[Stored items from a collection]
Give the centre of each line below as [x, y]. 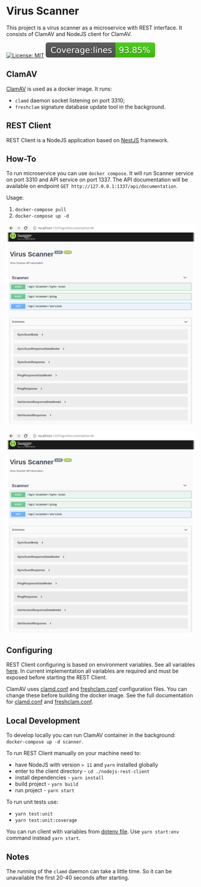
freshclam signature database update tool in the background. [90, 107]
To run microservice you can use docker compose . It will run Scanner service [100, 173]
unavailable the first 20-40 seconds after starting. [68, 877]
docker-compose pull [40, 210]
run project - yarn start [45, 790]
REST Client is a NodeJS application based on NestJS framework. [88, 140]
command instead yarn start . [43, 838]
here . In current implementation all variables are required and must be [92, 671]

• _Action item_
Output the lines from the one with "command instead yarn start . [43, 838]" through the end of the records above, exactly, including both ends, and nothing besides.

• _Reply_
command instead yarn start . [43, 838]
here . In current implementation all variables are required and must be [92, 671]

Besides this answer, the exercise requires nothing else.